## What the task requires
Write every entry out again with no changes, and leave the images behind.

## Available data
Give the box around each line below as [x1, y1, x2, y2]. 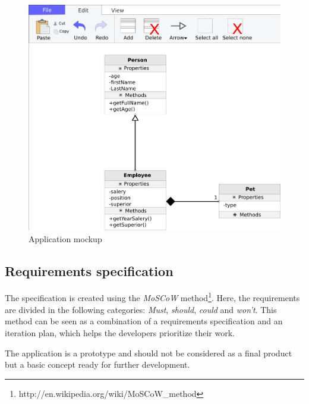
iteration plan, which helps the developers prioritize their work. [5, 326, 235, 339]
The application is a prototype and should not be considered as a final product [5, 346, 292, 359]
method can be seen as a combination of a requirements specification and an [5, 315, 283, 327]
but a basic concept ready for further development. [5, 358, 190, 371]
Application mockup [29, 232, 102, 245]
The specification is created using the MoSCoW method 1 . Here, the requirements [5, 290, 300, 304]
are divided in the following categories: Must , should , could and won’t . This [5, 303, 277, 315]
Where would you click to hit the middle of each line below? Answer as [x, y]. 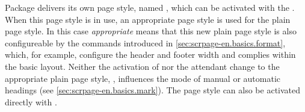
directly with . [31, 101]
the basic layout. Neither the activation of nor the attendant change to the [142, 66]
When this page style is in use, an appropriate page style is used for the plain [148, 19]
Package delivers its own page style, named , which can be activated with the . [150, 7]
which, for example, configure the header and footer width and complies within [150, 54]
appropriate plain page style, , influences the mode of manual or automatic [143, 78]
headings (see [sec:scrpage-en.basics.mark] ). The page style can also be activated [153, 90]
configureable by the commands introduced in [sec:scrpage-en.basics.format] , [145, 42]
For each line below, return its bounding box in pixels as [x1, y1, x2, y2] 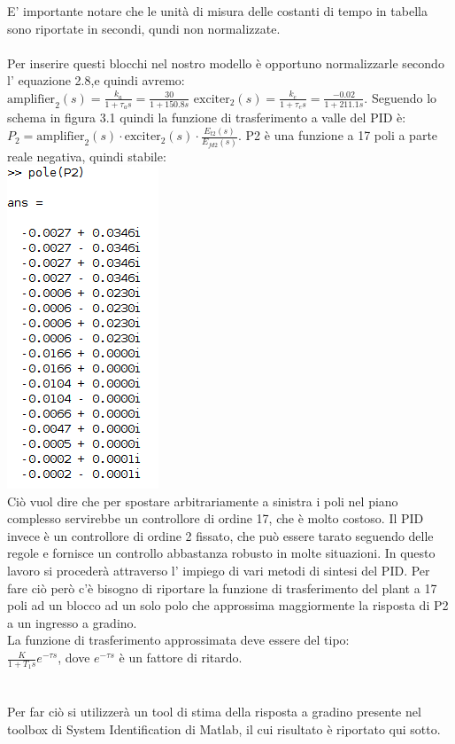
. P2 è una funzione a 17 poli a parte [238, 126, 438, 145]
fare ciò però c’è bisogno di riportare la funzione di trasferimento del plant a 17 [7, 578, 437, 597]
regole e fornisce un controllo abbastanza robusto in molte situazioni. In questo [7, 544, 436, 562]
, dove [58, 648, 90, 667]
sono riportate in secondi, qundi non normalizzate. [7, 19, 281, 37]
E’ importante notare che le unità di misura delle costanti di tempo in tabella [7, 2, 428, 20]
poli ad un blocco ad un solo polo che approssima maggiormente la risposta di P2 [7, 596, 449, 615]
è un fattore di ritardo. [119, 648, 243, 667]
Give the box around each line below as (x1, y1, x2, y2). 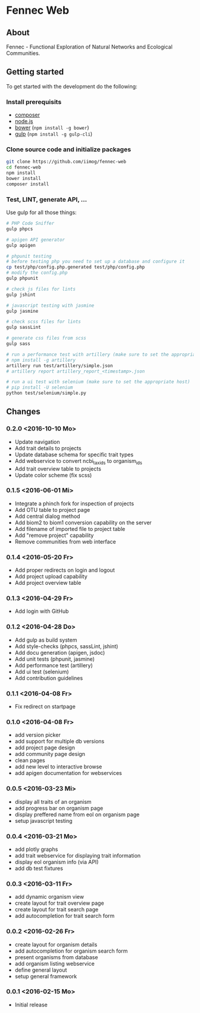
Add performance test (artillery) (14, 661, 93, 669)
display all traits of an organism (14, 798, 92, 805)
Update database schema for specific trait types (14, 451, 134, 458)
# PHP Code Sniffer (6, 221, 55, 227)
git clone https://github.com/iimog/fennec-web (6, 159, 127, 165)
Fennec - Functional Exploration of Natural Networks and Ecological (6, 43, 173, 50)
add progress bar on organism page (14, 804, 104, 811)
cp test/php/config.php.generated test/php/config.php (6, 264, 145, 270)
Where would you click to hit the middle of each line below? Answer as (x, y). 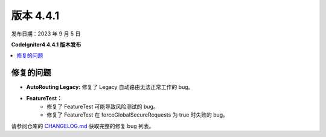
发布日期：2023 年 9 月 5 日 (46, 34)
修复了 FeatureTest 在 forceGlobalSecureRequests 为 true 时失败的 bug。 (138, 115)
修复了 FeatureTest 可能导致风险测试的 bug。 (103, 107)
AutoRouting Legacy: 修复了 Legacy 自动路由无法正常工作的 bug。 (110, 87)
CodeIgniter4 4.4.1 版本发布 (46, 44)
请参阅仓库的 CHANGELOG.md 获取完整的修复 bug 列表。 (83, 126)
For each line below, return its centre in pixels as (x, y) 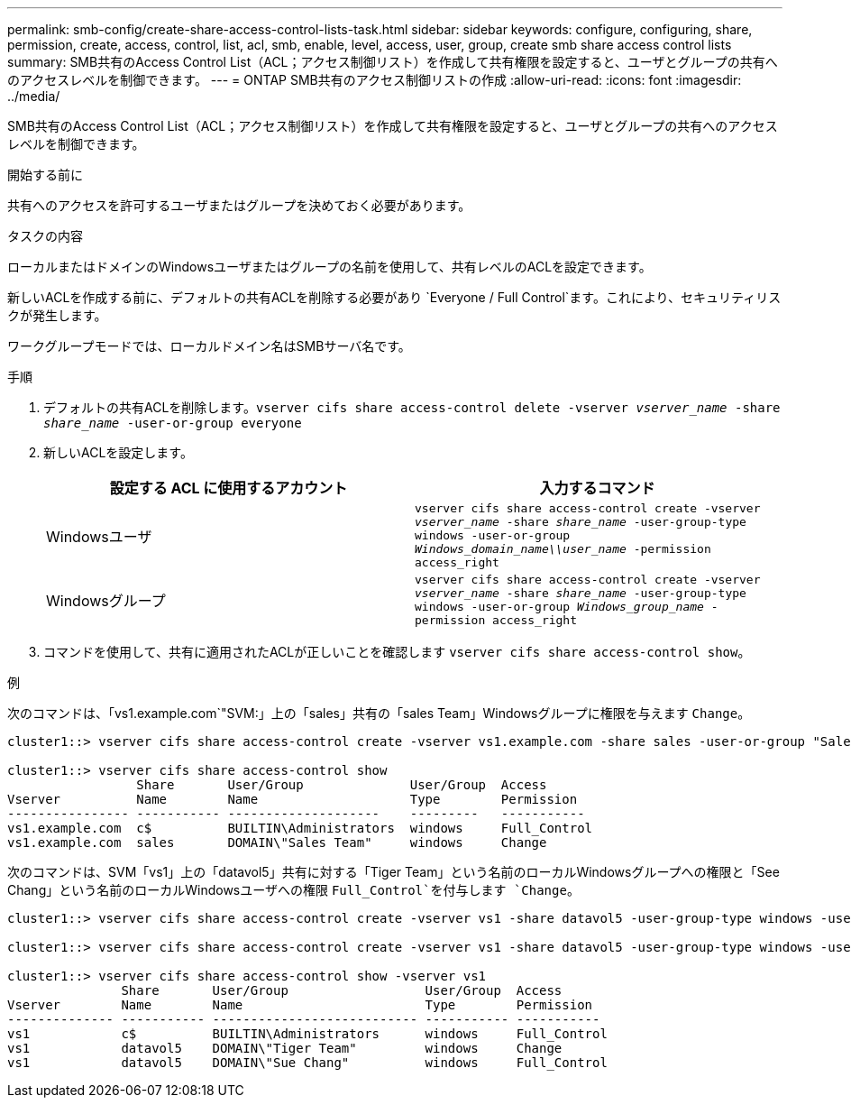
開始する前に (45, 175)
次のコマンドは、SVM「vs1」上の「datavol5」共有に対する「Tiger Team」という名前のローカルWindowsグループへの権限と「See (393, 872)
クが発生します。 (57, 315)
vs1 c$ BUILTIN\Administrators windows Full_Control (307, 1034)
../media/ (34, 96)
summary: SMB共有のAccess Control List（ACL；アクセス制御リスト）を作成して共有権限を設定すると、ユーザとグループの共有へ (393, 62)
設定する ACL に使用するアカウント (229, 488)
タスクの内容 (45, 236)
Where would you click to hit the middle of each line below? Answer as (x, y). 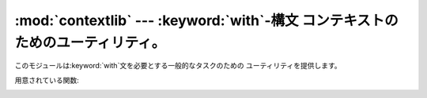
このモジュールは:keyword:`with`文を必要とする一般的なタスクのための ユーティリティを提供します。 (178, 66)
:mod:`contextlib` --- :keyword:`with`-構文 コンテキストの (206, 20)
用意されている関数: (47, 80)
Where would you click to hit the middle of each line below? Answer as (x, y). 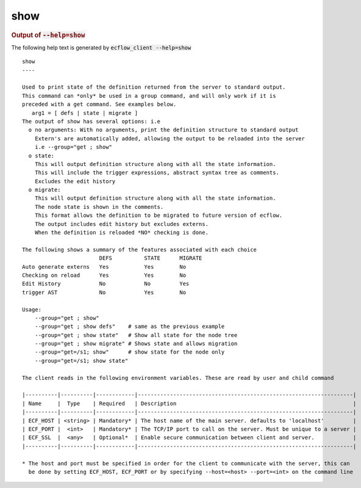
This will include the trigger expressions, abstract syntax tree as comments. (157, 173)
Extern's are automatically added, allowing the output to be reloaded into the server (170, 138)
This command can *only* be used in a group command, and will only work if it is (149, 96)
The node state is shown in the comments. (99, 207)
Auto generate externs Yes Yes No (104, 267)
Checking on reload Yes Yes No (104, 275)
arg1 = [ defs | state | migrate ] (85, 113)
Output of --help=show (48, 35)
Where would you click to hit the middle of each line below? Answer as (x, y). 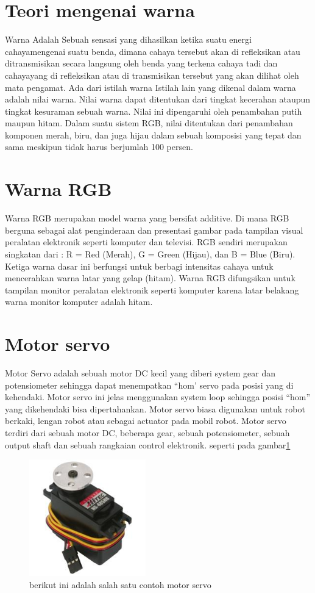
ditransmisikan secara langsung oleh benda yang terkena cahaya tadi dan (141, 63)
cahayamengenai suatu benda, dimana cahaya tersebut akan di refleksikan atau (153, 51)
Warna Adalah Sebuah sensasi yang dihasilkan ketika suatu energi (128, 39)
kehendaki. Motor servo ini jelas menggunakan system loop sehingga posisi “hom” (158, 397)
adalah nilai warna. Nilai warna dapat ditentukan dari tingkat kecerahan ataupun (158, 99)
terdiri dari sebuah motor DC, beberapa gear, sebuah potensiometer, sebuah (147, 433)
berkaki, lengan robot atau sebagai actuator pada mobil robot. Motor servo (146, 421)
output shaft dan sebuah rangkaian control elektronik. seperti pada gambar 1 (148, 444)
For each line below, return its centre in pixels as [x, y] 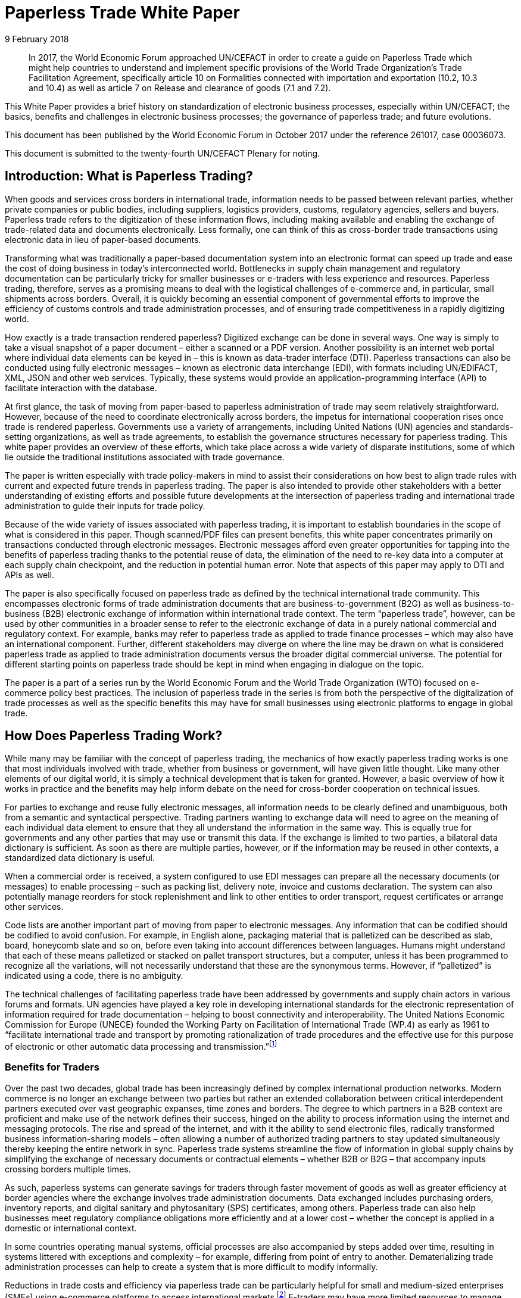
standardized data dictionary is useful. [80, 858]
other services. [34, 907]
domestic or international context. [71, 1228]
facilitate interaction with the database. [81, 388]
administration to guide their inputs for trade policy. [105, 506]
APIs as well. [30, 575]
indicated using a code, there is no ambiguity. [94, 976]
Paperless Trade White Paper [122, 13]
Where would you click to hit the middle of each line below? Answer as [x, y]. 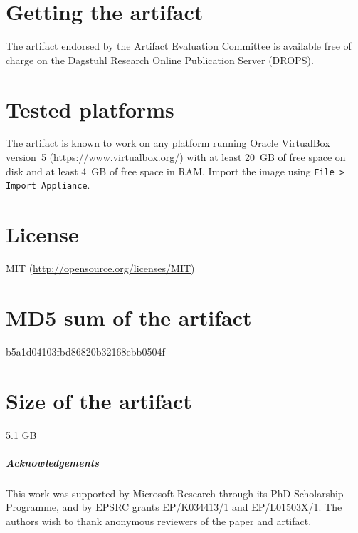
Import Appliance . [48, 185]
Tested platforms [90, 109]
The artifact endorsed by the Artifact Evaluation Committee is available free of [179, 46]
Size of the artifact [99, 400]
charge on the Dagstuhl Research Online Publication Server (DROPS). [160, 59]
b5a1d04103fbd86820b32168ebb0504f [85, 351]
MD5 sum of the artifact [129, 317]
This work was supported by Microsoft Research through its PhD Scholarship [175, 493]
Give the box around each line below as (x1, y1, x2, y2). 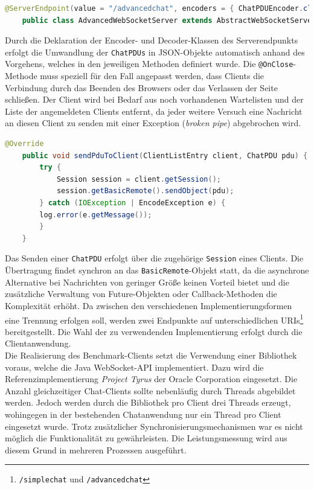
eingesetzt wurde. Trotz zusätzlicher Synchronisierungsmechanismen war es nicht (5, 420, 303, 432)
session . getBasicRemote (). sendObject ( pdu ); (56, 187, 234, 196)
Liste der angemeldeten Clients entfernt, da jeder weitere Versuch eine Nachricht (5, 104, 303, 117)
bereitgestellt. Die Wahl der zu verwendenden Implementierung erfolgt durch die (5, 325, 303, 337)
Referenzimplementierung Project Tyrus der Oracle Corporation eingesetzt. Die (5, 372, 298, 385)
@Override (5, 139, 44, 149)
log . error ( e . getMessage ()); (39, 210, 152, 219)
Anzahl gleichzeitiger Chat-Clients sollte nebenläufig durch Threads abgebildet (5, 384, 296, 397)

## Reply
Give the box around each line below as [x1, y1, x2, y2]. 
iteration plan, which helps the developers prioritize their work. [5, 326, 235, 339]
The application is a prototype and should not be considered as a final product [5, 346, 292, 359]
method can be seen as a combination of a requirements specification and an [5, 315, 283, 327]
but a basic concept ready for further development. [5, 358, 190, 371]
Application mockup [29, 232, 102, 245]
The specification is created using the MoSCoW method 1 . Here, the requirements [5, 290, 300, 304]
are divided in the following categories: Must , should , could and won’t . This [5, 303, 277, 315]
Where would you click to hit the middle of each line below? Answer as [x, y]. 
directly with . [31, 101]
the basic layout. Neither the activation of nor the attendant change to the [142, 66]
When this page style is in use, an appropriate page style is used for the plain [148, 19]
Package delivers its own page style, named , which can be activated with the . [150, 7]
which, for example, configure the header and footer width and complies within [150, 54]
appropriate plain page style, , influences the mode of manual or automatic [143, 78]
headings (see [sec:scrpage-en.basics.mark] ). The page style can also be activated [153, 90]
configureable by the commands introduced in [sec:scrpage-en.basics.format] , [145, 42]
For each line below, return its bounding box in pixels as [x1, y1, x2, y2] 
. P2 è una funzione a 17 poli a parte [238, 126, 438, 145]
fare ciò però c’è bisogno di riportare la funzione di trasferimento del plant a 17 [7, 578, 437, 597]
regole e fornisce un controllo abbastanza robusto in molte situazioni. In questo [7, 544, 436, 562]
, dove [58, 648, 90, 667]
sono riportate in secondi, qundi non normalizzate. [7, 19, 281, 37]
E’ importante notare che le unità di misura delle costanti di tempo in tabella [7, 2, 428, 20]
poli ad un blocco ad un solo polo che approssima maggiormente la risposta di P2 [7, 596, 449, 615]
è un fattore di ritardo. [119, 648, 243, 667]
Give the box around each line below as (x1, y1, x2, y2). 
Add performance test (artillery) (14, 661, 93, 669)
display all traits of an organism (14, 798, 92, 805)
Update database schema for specific trait types (14, 451, 134, 458)
# PHP Code Sniffer (6, 221, 55, 227)
git clone https://github.com/iimog/fennec-web (6, 159, 127, 165)
Fennec - Functional Exploration of Natural Networks and Ecological (6, 43, 173, 50)
add progress bar on organism page (14, 804, 104, 811)
cp test/php/config.php.generated test/php/config.php (6, 264, 145, 270)
Where would you click to hit the middle of each line below? Answer as (x, y). 
发布日期：2023 年 9 月 5 日 (46, 34)
修复了 FeatureTest 在 forceGlobalSecureRequests 为 true 时失败的 bug。 (138, 115)
修复了 FeatureTest 可能导致风险测试的 bug。 (103, 107)
AutoRouting Legacy: 修复了 Legacy 自动路由无法正常工作的 bug。 (110, 87)
CodeIgniter4 4.4.1 版本发布 (46, 44)
请参阅仓库的 CHANGELOG.md 获取完整的修复 bug 列表。 (83, 126)
For each line below, return its centre in pixels as (x, y) 
開始する前に (45, 175)
次のコマンドは、SVM「vs1」上の「datavol5」共有に対する「Tiger Team」という名前のローカルWindowsグループへの権限と「See (393, 872)
クが発生します。 (57, 315)
vs1 c$ BUILTIN\Administrators windows Full_Control (307, 1034)
../media/ (34, 96)
summary: SMB共有のAccess Control List（ACL；アクセス制御リスト）を作成して共有権限を設定すると、ユーザとグループの共有へ (393, 62)
設定する ACL に使用するアカウント (229, 488)
タスクの内容 (45, 236)
Where would you click to hit the middle of each line below? Answer as (x, y). 
このモジュールは:keyword:`with`文を必要とする一般的なタスクのための ユーティリティを提供します。 (178, 66)
:mod:`contextlib` --- :keyword:`with`-構文 コンテキストの (206, 20)
用意されている関数: (47, 80)
Where would you click to hit the middle of each line below? Answer as (x, y). 
This will include the trigger expressions, abstract syntax tree as comments. (157, 173)
Extern's are automatically added, allowing the output to be reloaded into the server (170, 138)
This command can *only* be used in a group command, and will only work if it is (149, 96)
The node state is shown in the comments. (99, 207)
Auto generate externs Yes Yes No (104, 267)
Checking on reload Yes Yes No (104, 275)
arg1 = [ defs | state | migrate ] (85, 113)
Output of --help=show (48, 35)
Where would you click to hit the middle of each line below? Answer as (x, y). 
ditransmisikan secara langsung oleh benda yang terkena cahaya tadi dan (141, 63)
cahayamengenai suatu benda, dimana cahaya tersebut akan di refleksikan atau (153, 51)
Warna Adalah Sebuah sensasi yang dihasilkan ketika suatu energi (128, 39)
kehendaki. Motor servo ini jelas menggunakan system loop sehingga posisi “hom” (158, 397)
adalah nilai warna. Nilai warna dapat ditentukan dari tingkat kecerahan ataupun (158, 99)
terdiri dari sebuah motor DC, beberapa gear, sebuah potensiometer, sebuah (147, 433)
berkaki, lengan robot atau sebagai actuator pada mobil robot. Motor servo (146, 421)
output shaft dan sebuah rangkaian control elektronik. seperti pada gambar 1 (148, 444)
For each line below, return its centre in pixels as [x, y] 
standardized data dictionary is useful. [80, 858]
other services. [34, 907]
domestic or international context. [71, 1228]
facilitate interaction with the database. [81, 388]
administration to guide their inputs for trade policy. [105, 506]
APIs as well. [30, 575]
indicated using a code, there is no ambiguity. [94, 976]
Paperless Trade White Paper [122, 13]
Where would you click to hit the middle of each line below? Answer as [x, y]. 
Import Appliance . [48, 185]
Tested platforms [90, 109]
The artifact endorsed by the Artifact Evaluation Committee is available free of [179, 46]
Size of the artifact [99, 400]
charge on the Dagstuhl Research Online Publication Server (DROPS). [160, 59]
b5a1d04103fbd86820b32168ebb0504f [85, 351]
MD5 sum of the artifact [129, 317]
This work was supported by Microsoft Research through its PhD Scholarship [175, 493]
Give the box around each line below as (x1, y1, x2, y2). 
eingesetzt wurde. Trotz zusätzlicher Synchronisierungsmechanismen war es nicht (5, 420, 303, 432)
session . getBasicRemote (). sendObject ( pdu ); (56, 187, 234, 196)
Liste der angemeldeten Clients entfernt, da jeder weitere Versuch eine Nachricht (5, 104, 303, 117)
bereitgestellt. Die Wahl der zu verwendenden Implementierung erfolgt durch die (5, 325, 303, 337)
Referenzimplementierung Project Tyrus der Oracle Corporation eingesetzt. Die (5, 372, 298, 385)
@Override (5, 139, 44, 149)
log . error ( e . getMessage ()); (39, 210, 152, 219)
Anzahl gleichzeitiger Chat-Clients sollte nebenläufig durch Threads abgebildet (5, 384, 296, 397)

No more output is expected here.